COMP5318-comp5318代写-Assignment 2
时间:2023-05-10
COMP5318 - Machine Learning and Data Mining
Assignment 2
Deadline: 11:59pm, 19 May, 2023 (Friday week 12, Sydney time)
This assignment is worth 25% of your final mark. It consists of two components: code (10 marks)
and report (15 marks).
Late submissions are allowed for up to 3 days late. A penalty of 5% per day late will apply.
Assignments more than 3 days late will not be accepted (i.e., will get 0 marks). The day cut-off time
is 11:59pm.
You are required to work in groups of two or three students. You must register a group on Canvas
(People → Assignment 2).
1. Objective
The objective of this assignment is to apply your machine learning and data mining skills to solve practical
problems.
The code for this assignment should be written in Python in the Jupyter Notebook environment. Your
implementation of the algorithms should use the same suite of libraries that we have used in the tutorials,
such as Keras, scikit-learn, NumPy, and Pandas. In exceptional cases, you may use alternative libraries
like PyTorch instead of Keras, but you need to justify your choice. Other libraries may be utilised for
minor functionality such as pre-processing, plotting; however, please specify any dependencies at the
beginning of your code submission.
2. Instruction
2.1 Dataset
In this assignment, you are required to choose one of the following datasets and to implement three
Machine Learning algorithms that we have studied in this course to solve the specific task of the dataset.
❖ Classification:
1. EMNIST handwritten character dataset,
Original dataset and description: https://www.nist.gov/itl/products-and-services/emnist-dataset
For this assignment, we provide a smaller subset of the EMNIST-ByClass dataset:
https://drive.google.com/file/d/1qEoWitIzaRUWRFJsy7BKWZdvKecuck4X/view?usp=sharing
2. Sentiment140,
Original dataset and description: https://www.kaggle.com/datasets/kazanova/sentiment140
For this assignment, we provide a smaller subset:
https://drive.google.com/file/d/1w9vysV8MIl_6LF26XFZlfCbyG2MbDj--/view?usp=sharing
❖ Regression:
3. Wiki Face Dataset,
Original dataset and description: https://data.vision.ee.ethz.ch/cvl/rrothe/imdb-wiki/
For this assignment, we provide a smaller subset: https://drive.google.com/file/d/1Hx5-
D8ZgdOFCSKeUtpFYg379xYmR1hwN/view?usp=sharing
4. Electricity Consumption,
2

Original dataset and description (UCI ML repository):
https://archive.ics.uci.edu/ml/datasets/ElectricityLoadDiagrams20112014
We provide a small and clean version based on the raw data:
https://drive.google.com/file/d/1GGN2EivWIcRJ4UTm8bPz819bddkGuxxO/view?usp=sharing
❖ Clustering:
5. Sales Transactions,
Original dataset and description (UCI ML repository):
https://archive.ics.uci.edu/ml/datasets/Sales_Transactions_Dataset_Weekly
2.2 Assignment Task
a) Select a dataset from the list provided in Section 2.1. Read the description of the dataset and the
associated machine learning task. For the implementation, use the versions of the datasets we provide,
if applicable.
b) Implement three different Machine Learning methods to address the task.

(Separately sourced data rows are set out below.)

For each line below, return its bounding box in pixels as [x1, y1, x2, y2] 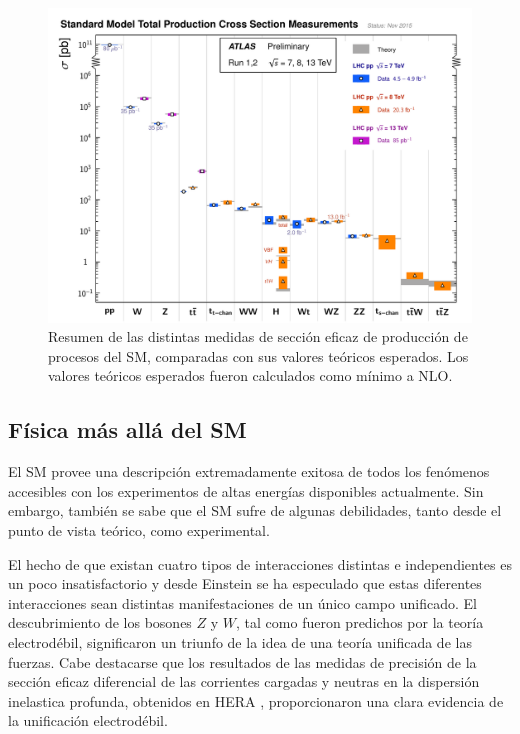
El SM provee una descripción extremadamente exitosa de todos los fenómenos [8, 461, 490, 482]
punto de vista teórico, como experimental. [8, 520, 270, 541]
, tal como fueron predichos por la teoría [236, 612, 484, 633]
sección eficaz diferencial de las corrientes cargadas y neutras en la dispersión [8, 671, 480, 692]
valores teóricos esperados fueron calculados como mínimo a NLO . [48, 365, 453, 386]
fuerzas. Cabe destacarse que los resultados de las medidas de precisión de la [8, 651, 477, 672]
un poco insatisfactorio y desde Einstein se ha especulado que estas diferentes [8, 573, 482, 594]
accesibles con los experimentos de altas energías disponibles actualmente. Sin [8, 480, 484, 501]
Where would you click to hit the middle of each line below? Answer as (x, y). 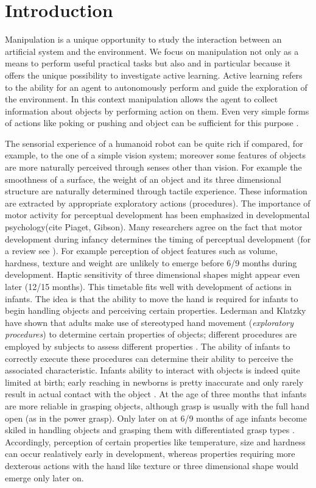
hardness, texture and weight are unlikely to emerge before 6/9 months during (151, 262)
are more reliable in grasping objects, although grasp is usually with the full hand (157, 405)
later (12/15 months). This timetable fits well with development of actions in (148, 286)
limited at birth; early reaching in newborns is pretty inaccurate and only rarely (154, 382)
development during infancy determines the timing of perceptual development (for (158, 239)
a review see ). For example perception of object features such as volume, (141, 251)
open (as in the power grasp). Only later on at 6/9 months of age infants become (156, 418)
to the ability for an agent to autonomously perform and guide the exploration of (156, 87)
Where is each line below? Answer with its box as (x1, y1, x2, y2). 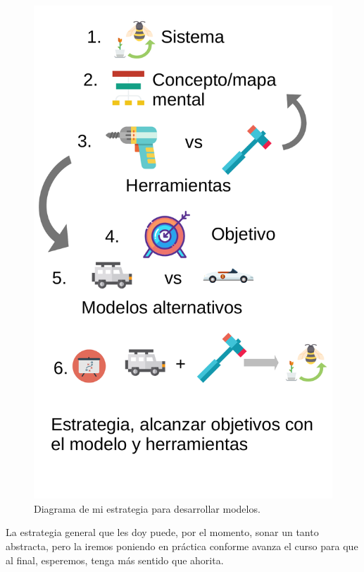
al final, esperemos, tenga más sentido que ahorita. (6, 552, 224, 567)
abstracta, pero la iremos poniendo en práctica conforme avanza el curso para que (6, 538, 358, 553)
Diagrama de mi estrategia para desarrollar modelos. (34, 501, 261, 516)
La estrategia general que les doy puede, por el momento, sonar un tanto (6, 525, 319, 540)
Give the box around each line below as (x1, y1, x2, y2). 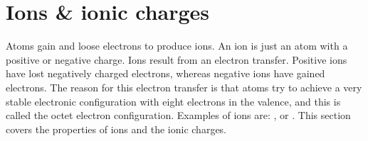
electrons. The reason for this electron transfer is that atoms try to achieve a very (6, 79, 362, 94)
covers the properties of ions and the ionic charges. (6, 121, 227, 136)
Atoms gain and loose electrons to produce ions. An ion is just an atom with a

c) When designing and implementing these methods, you should consider the following aspects:
➢ Choose methods that are suitable for the dataset and its associated problem.
➢ Choose appropriate pre-processing techniques for the dataset (e.g., data normalisation,
dimensionality reduction, etc.)
➢ Choose appropriate set of hyperparameters to search (if applicable to your chosen method)
d) Fine-tune models to obtain their best performance and improve their generalization ability.
e) Conduct experiments to evaluate and compare models’ performance. Present the experimental results
and provide meaningful discussion and reflection.
f) Recommended evaluation metrics for each task:
- Classification: Using accuracy, precision, recall and confusion matrix.
- Regression: Using Mean Square Error (MSE).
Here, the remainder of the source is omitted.